Don't get me wrong, I love the 3120 for milling, just don't expect the difference to be "night and day". CSMing takes a lot of time and patience, and works best for smaller batches. If you have a lot to do, figure on spending the time with either saw. 

Mark


----------



## curdy (Jan 28, 2007)

00juice said:


> Part of the problem, people selling the saws don't know enough about them to truly judge it's condition.



Yeah, and vice versus...I'm no expert to tell what I'm buying!

I'm with you Woodshop, and everybody else that says to go to the dealer.

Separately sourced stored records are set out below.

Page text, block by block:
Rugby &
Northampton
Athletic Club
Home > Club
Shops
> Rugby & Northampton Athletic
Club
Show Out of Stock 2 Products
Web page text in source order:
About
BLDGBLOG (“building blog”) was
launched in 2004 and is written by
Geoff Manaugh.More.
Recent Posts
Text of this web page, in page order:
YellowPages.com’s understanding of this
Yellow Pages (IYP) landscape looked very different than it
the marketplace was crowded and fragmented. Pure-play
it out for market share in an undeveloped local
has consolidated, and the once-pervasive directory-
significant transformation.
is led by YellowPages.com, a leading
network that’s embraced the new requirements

I'd much rather pay a little extra and trust I'm getting a good piece of equipment. Tomorrow I'll make some new friends at the Husky and Stihl dealerships.


----------



## oldsaw (Jan 28, 2007)

danielmccurdy said:


> Yeah, and vice versus...I'm no expert to tell what I'm buying!
> 
> I'm with you Woodshop, and everybody else that says to go to the dealer. I'd much rather pay a little extra and trust I'm getting a good piece of equipment. Tomorrow I'll make some new friends at the Husky and Stihl dealerships.

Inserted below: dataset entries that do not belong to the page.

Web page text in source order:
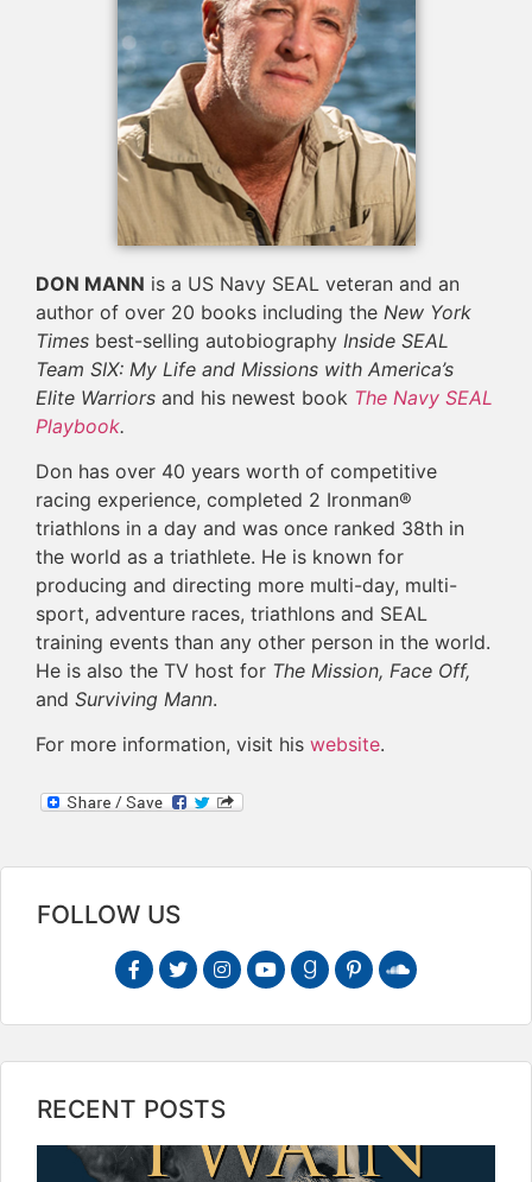
DON MANN is a US Navy SEAL veteran and an
author of over 20 books including the New York
Times best-selling autobiography Inside SEAL
Team SIX: My Life and Missions with America’s
Elite Warriors and his newest book The Navy SEAL
Playbook.
Don has over 40 years worth of competitive
racing experience, completed 2 Ironman®
triathlons in a day and was once ranked 38th in
the world as a triathlete. He is known for
producing and directing more multi-day, multi-
sport, adventure races, triathlons and SEAL
training events than any other person in the world.
He is also the TV host for The Mission, Face Off,
and Surviving Mann.
For more information, visit his website.
FOLLOW US
RECENT POSTS
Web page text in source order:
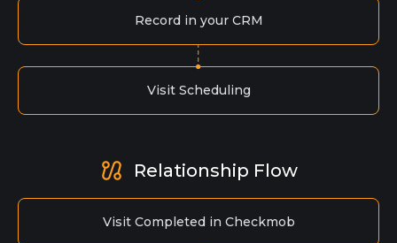
Record in your CRM
Visit Scheduling
Relationship Flow
Visit Completed in Checkmob
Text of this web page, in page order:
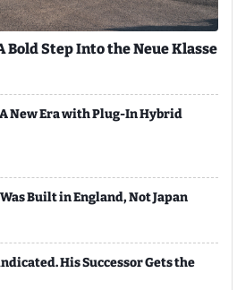
Bold Step Into the Neue Klasse
New Era with Plug-In Hybrid
Built in England, Not Japan
His Successor Gets the
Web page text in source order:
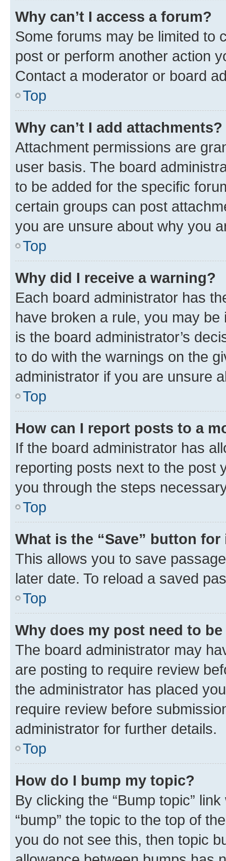
Why can’t I access a forum?
Some forums may be limited to
post or perform another action
Contact a moderator or board
Top
Why can’t I add attachments?
Attachment permissions are
user basis. The board
to be added for the specific
certain groups can post
you are unsure about why you
Top
Why did I receive a warning?
Each board administrator has
have broken a rule, you may
is the board administrator’s
to do with the warnings on the
administrator if you are unsure
Top
How can I report posts to a
If the board administrator has
reporting posts next to the post
you through the steps
Top
What is the “Save” button
This allows you to save
later date. To reload a saved
Top
Why does my post need to
The board administrator may
are posting to require review
the administrator has placed
require review before
administrator for further details.
Top
How do I bump my topic?
By clicking the “Bump topic”
“bump” the topic to the top of
you do not see this, then topic
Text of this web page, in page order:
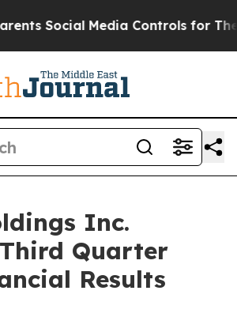
Controls for Their Kids. Should
Inc.
Quarter
Results
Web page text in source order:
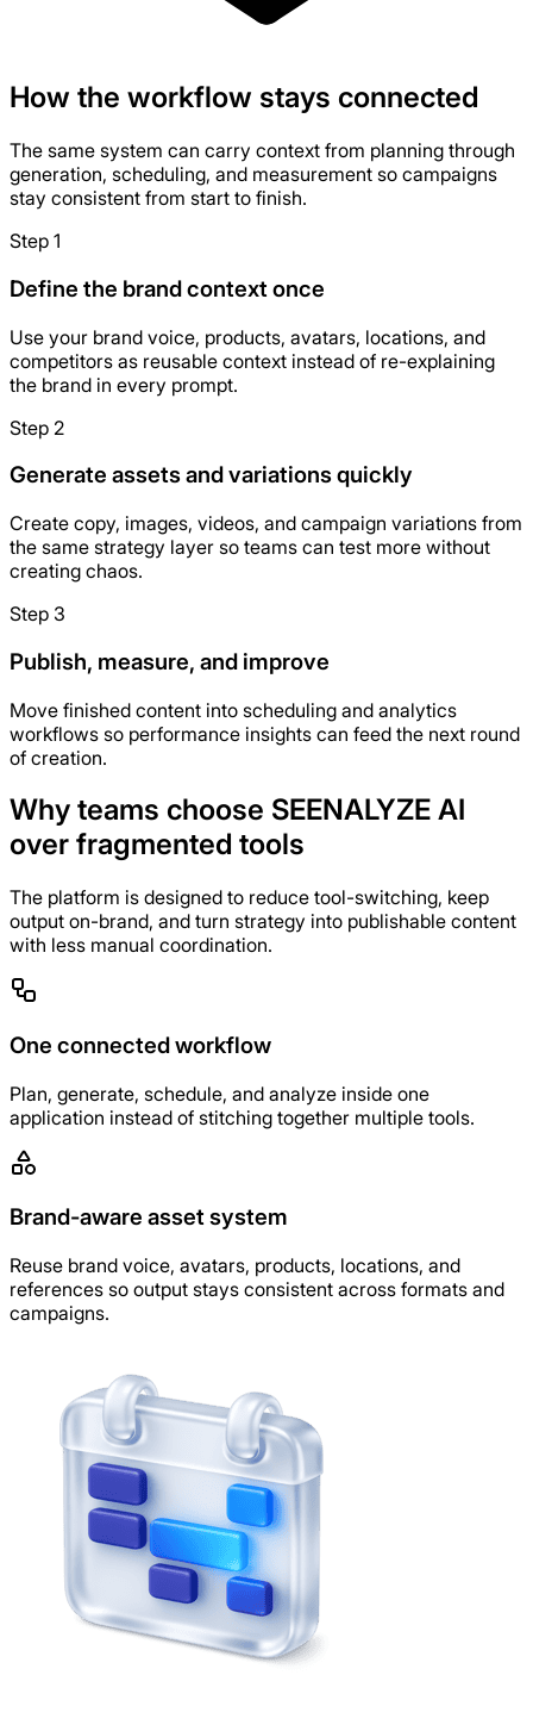
How the workflow stays connected
The same system can carry context from planning through
generation, scheduling, and measurement so campaigns
stay consistent from start to finish.
Step 1
Define the brand context once
Use your brand voice, products, avatars, locations, and
competitors as reusable context instead of re-explaining
the brand in every prompt.
Step 2
Generate assets and variations quickly
Create copy, images, videos, and campaign variations from
the same strategy layer so teams can test more without
creating chaos.
Step 3
Publish, measure, and improve
Move finished content into scheduling and analytics
workflows so performance insights can feed the next round
of creation.
Why teams choose SEENALYZE AI
over fragmented tools
The platform is designed to reduce tool-switching, keep
output on-brand, and turn strategy into publishable content
with less manual coordination.
One connected workflow
Plan, generate, schedule, and analyze inside one
application instead of stitching together multiple tools.
Brand-aware asset system
Reuse brand voice, avatars, products, locations, and
references so output stays consistent across formats and
campaigns.
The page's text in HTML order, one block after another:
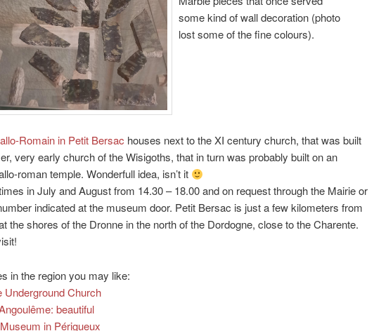
some kind of wall decoration (photo
lost some of the fine colours).
Romain in Petit Bersac houses next to the XI century church, that was built
very early church of the Wisigoths, that in turn was probably built on an
roman temple. Wonderfull idea, isn’t it
in July and August from 14.30 – 18.00 and on request through the Mairie or
indicated at the museum door. Petit Bersac is just a few kilometers from
the shores of the Dronne in the north of the Dordogne, close to the Charente.
in the region you may like:
Underground Church
beautiful
in Périgueux

If there are saws that size in your dealerships. That was my problem. If I were to wait for any of the local Stihl dealers to get in a used 066/660, I would be too old to mill. Heck, I had one who wanted $700 for an 075, and that was the only big saw he had even had in stock for years.

If those saws actually exist in your neck of the woods, you are in good shape. I'm the "saw shop freak" in KC with the 3120, and the 066 is a rare sight too.

Mark


----------



## Freakingstang (Jan 28, 2007)

good used saws can be found at local dealers, depending on area. Where I work, a 440 is hard to find, but 1/2 south of where I live is the middle of logging country. Lots of burnt up, beat up ex logger saws out there. I recently bought a pretty clean 066 with scored p/c for super cheap...

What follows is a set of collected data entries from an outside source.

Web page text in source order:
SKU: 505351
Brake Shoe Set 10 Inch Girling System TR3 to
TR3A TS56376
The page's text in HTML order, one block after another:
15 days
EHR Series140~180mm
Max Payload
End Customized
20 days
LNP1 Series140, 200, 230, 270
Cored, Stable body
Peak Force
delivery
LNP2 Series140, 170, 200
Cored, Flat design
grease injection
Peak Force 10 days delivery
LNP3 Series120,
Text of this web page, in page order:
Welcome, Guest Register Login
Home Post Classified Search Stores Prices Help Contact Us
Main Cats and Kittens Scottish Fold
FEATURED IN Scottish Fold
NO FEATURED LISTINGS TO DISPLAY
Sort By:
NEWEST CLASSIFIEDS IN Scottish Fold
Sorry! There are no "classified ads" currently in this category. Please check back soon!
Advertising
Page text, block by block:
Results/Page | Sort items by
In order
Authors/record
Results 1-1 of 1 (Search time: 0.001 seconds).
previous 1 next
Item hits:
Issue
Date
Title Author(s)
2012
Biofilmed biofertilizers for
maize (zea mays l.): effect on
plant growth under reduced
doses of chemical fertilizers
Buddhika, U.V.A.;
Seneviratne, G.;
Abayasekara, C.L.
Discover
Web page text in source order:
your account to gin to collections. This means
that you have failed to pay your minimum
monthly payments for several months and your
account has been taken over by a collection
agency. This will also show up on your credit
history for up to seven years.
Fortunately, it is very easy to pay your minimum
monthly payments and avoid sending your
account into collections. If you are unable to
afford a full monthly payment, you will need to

Stick with something that is fairly newer and have parts available for a while.

Something like a 066/660, 395xp, 394xp, 084 088 3120 to name a few.


-Steve


----------



## Mr_Brushcutter (Jan 29, 2007)

oldsaw said:


> Brush, how could you "hate" a 660? Being a guy who owns both of those saws, if you "hate" your 660, you are going to "intensely dislike" milling with your new 3120. Chainsaw milling is hard and slow, and the 3120 isn't going to change that much. It will be no faster on smaller logs unless you put a bigger rim sprocket on it, and it will really only show it "oats" in the big stuff (30", 75cm and up), where it will begin to bog a bit where the 660 would stall when working it hard.
> 
> Don't get me wrong, I love the 3120 for milling, just don't expect the difference to be "night and day". CSMing takes a lot of time and patience, and works best for smaller batches. If you have a lot to do, figure on spending the time with either saw.
> 
> Mark



I've had problems with the 660. The bolts that hold the casings on are in silly places. Worse thing is that the spark plug pops out quite regually, only saw i've ever had that does it. I'm usually a Husky user and i've done small log mlling on my 365 and never had any problems.


----------



## curdy (Jan 29, 2007)

oldsaw said:


> Chainsaw milling is hard and slow, and the 3120 isn't going to change that much. It will be no faster on smaller logs unless you put a bigger rim sprocket on it, and it will really only show it "oats" in the big stuff (30", 75cm and up), where it will begin to bog a bit where the 660 would stall when working it hard.
> 
> Don't get me wrong, I love the 3120 for milling, just don't expect the difference to be "night and day". CSMing takes a lot of time and patience, and works best for smaller batches. If you have a lot to do, figure on spending the time with either saw.
> 
> Mark



Hey Mark, that helps, thanks. I already have 1 large 30"+ oak in my back yard that I plan to tackle. And as the milling guru Woodshop explained, I will have opportunities to mill that size stuff again for sure.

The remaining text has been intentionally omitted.